A complete answer lists every line of the entries below where the string "affinità" appears.

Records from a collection
[Start of section]

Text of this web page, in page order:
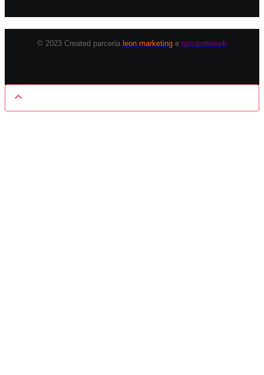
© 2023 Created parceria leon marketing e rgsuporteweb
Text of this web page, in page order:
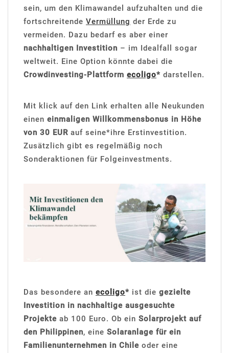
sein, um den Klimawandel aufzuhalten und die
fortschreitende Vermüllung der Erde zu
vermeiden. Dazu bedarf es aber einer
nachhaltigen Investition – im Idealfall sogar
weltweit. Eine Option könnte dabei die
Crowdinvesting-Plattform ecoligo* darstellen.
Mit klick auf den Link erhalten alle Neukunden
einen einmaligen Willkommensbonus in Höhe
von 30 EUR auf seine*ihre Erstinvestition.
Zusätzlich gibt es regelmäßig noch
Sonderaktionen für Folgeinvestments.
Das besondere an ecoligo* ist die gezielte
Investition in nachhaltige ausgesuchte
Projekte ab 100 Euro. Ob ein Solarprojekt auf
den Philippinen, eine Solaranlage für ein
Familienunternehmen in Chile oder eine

[End of section]
[Start of section]

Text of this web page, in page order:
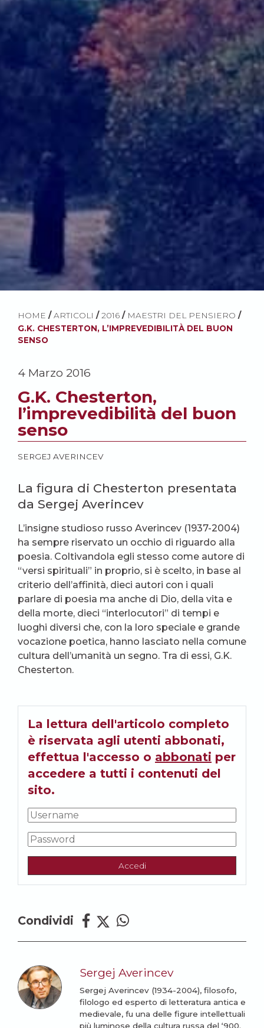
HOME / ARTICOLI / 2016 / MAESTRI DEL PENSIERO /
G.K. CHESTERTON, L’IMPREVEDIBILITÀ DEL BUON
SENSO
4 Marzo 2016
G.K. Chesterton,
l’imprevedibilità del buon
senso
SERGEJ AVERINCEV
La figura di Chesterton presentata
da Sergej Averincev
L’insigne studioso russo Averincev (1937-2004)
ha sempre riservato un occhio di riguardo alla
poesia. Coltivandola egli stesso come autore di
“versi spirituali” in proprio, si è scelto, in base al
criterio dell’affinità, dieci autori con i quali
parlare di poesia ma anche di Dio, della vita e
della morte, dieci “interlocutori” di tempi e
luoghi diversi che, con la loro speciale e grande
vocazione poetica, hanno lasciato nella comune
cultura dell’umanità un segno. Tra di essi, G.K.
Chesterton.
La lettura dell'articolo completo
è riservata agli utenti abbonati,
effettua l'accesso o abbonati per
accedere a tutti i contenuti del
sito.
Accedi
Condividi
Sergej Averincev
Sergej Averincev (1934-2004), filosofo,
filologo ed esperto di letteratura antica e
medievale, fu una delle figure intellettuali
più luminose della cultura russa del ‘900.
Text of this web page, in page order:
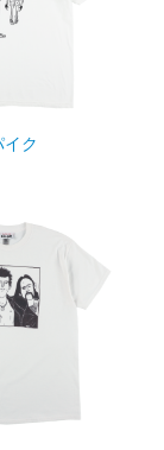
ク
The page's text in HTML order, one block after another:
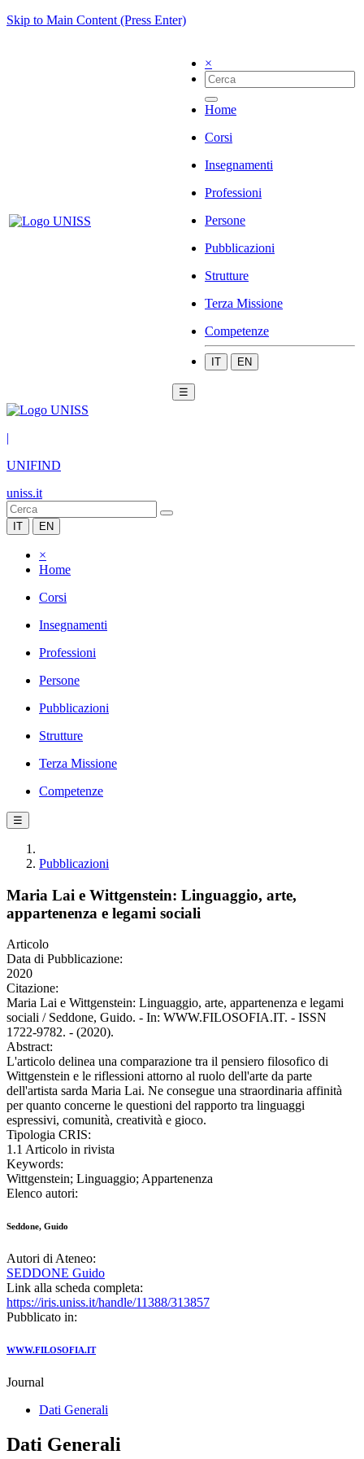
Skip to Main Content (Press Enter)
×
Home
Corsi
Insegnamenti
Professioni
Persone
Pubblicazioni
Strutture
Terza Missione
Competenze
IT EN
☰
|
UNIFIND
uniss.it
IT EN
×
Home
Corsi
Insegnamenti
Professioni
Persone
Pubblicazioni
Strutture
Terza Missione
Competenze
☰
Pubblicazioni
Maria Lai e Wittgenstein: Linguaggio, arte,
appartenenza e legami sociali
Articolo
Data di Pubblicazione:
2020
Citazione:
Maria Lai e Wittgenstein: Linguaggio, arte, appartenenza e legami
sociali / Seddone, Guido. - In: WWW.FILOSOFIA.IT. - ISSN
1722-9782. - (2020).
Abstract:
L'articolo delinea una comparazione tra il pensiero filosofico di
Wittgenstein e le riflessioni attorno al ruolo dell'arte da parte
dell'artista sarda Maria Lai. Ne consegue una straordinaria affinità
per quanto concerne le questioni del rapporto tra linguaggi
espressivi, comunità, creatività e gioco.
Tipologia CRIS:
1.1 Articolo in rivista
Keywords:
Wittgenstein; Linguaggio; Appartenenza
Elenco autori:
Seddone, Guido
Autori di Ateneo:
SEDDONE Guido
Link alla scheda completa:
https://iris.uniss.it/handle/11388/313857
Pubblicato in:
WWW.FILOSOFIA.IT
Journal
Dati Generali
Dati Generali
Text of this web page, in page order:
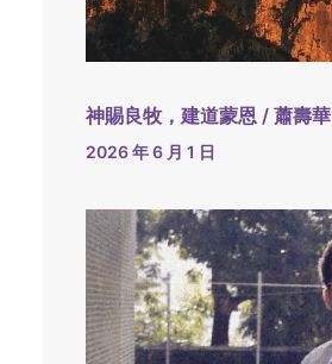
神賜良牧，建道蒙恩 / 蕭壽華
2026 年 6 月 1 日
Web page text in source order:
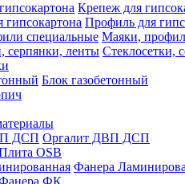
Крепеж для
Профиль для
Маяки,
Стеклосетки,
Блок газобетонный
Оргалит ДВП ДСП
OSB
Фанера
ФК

[End of section]

◆ **Expected answer**:
criterio dell’affinità, dieci autori con i quali
dell'artista sarda Maria Lai. Ne consegue una straordinaria affinità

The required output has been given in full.